新緑の癒し手


「こ、これは……」

 ナーバルは、それ以上の言葉が続かなかった。女神の像を自身の目で見る前は、侍女が見間違えた。また、嘘を付いている。そのように言い聞かせ動揺を無理矢理抑え込んでいたが、侍女は見間違いも嘘も付いていない。血の涙を流している女神の像は、事実であった。

「ナーバル様」

「何故、女神様が……」

「ああ、一体どうしたら」

「何か、お言葉を――」

 顔面を真っ青にしている複数の神官が、ナーバルに救いを求めるようにすり寄って来る。いつもであったらすり寄って来る神官を邪険に扱い辛辣な言葉を言い放っているが、今はそのような気力さえ湧いてこない。それどころか力無く膝から崩れ落ち、肩で呼吸をしだす。
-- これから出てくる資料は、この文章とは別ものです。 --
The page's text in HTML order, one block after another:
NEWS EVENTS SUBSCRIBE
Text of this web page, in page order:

 途切れ途切れに言葉が囁かれるが、呪詛のようなそれは誰も正確に聞き取ることができない。自分自身が持つ権力を確たるものにしようと、あれこれと策略を巡らし続けた。それの障害となる種無しの息子さえ切り捨てたというのに、待っていたのは女神の最大級の仕打ち。
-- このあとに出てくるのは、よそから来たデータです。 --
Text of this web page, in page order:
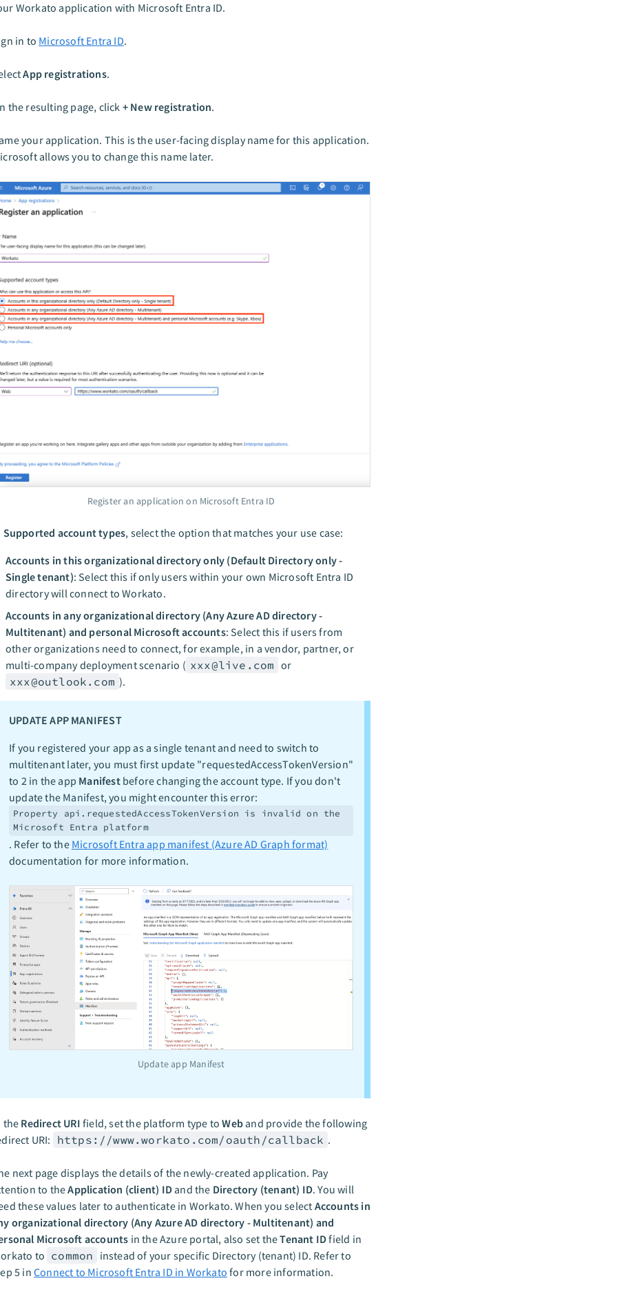
Workato application with Microsoft Entra ID.
in to Microsoft Entra ID.
App registrations.
the resulting page, click + New registration.
your application. This is the user-facing display name for this application.
allows you to change this name later.
Register an application on Microsoft Entra ID
Supported account types, select the option that matches your use case:
Accounts in this organizational directory only (Default Directory only -
Single tenant): Select this if only users within your own Microsoft Entra ID
directory will connect to Workato.
Accounts in any organizational directory (Any Azure AD directory -
Multitenant) and personal Microsoft accounts: Select this if users from
other organizations need to connect, for example, in a vendor, partner, or
multi-company deployment scenario ( xxx@live.com or
xxx@outlook.com ).
UPDATE APP MANIFEST
If you registered your app as a single tenant and need to switch to
multitenant later, you must first update "requestedAccessTokenVersion"
to 2 in the app Manifestbefore changing the account type. If you don't
update the Manifest, you might encounter this error:
Property api.requestedAccessTokenVersion is invalid on the
Microsoft Entra platform
. Refer to the Microsoft Entra app manifest (Azure AD Graph format)
documentation for more information.
Update app Manifest
theRedirect URI field, set the platform type toWeb and provide the following
URI: https://www.workato.com/oauth/callback .
next page displays the details of the newly-created application. Pay
to theApplication (client) ID and the Directory (tenant) ID. You will
these values later to authenticate in Workato. When you select Accounts in
organizational directory (Any Azure AD directory - Multitenant) and
Microsoft accounts in the Azure portal, also set theTenant IDfield in
to common instead of your specific Directory (tenant) ID. Refer to
5 inConnect to Microsoft Entra ID in Workato for more information.

 限界に達してしまったのか、ナーバルは徐に立ち上がると女神の像に向かって溜まりに溜まった感情をぶつけていく。変貌に近い突然の変化に、周囲にいた者達は唖然となってしまう。特にナーバルのことを知っている神官は、別人を見ているかのような視線を向けた。
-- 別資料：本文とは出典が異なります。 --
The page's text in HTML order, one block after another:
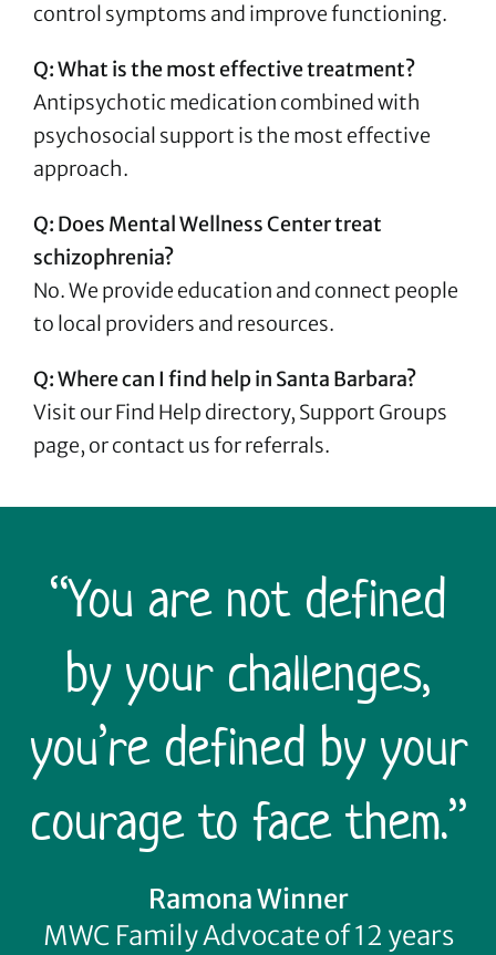
control symptoms and improve functioning.
Q: What is the most effective treatment?
Antipsychotic medication combined with
psychosocial support is the most effective
approach.
Q: Does Mental Wellness Center treat
schizophrenia?
No. We provide education and connect people
to local providers and resources.
Q: Where can I find help in Santa Barbara?
Visit our Find Help directory, Support Groups
page, or contact us for referrals.
“You are not defined
by your challenges,
you’re defined by your
courage to face them.”
Ramona Winner
MWC Family Advocate of 12 years

 部屋の中に響くのは、ナーバルの神官とも思えない汚い言葉。追い付いた面々は茫然と立ち尽くし、ナーバルを凝視する。その中で、唯一冷静に振る舞っていたのはレグナス。彼はナーバルを一瞥すると、所詮神官は民の心情など二の次で、私利私欲で動いていると話す。

「これが、本性」

「そうだ」

「もっと早く、私が……」

「たとえ貴公が動こうと、どうにかなるものではない。奥底まで滲みついたモノは、たとえ洗っても落ちることはない。たとえ一時的に改心したところで、喉元過ぎれば忘れてしまう」

「……確かに」

 レグナスの的を射た言葉に、フィル王子は肩を落とす。女神の像は、間違いなく血の涙を流している。それは紛れもない事実で、レグナスが言ったように女神の加護は失われた。もう二度と、女神は人間に微笑むことはない。それだけのことを人間は、し続けてしまった。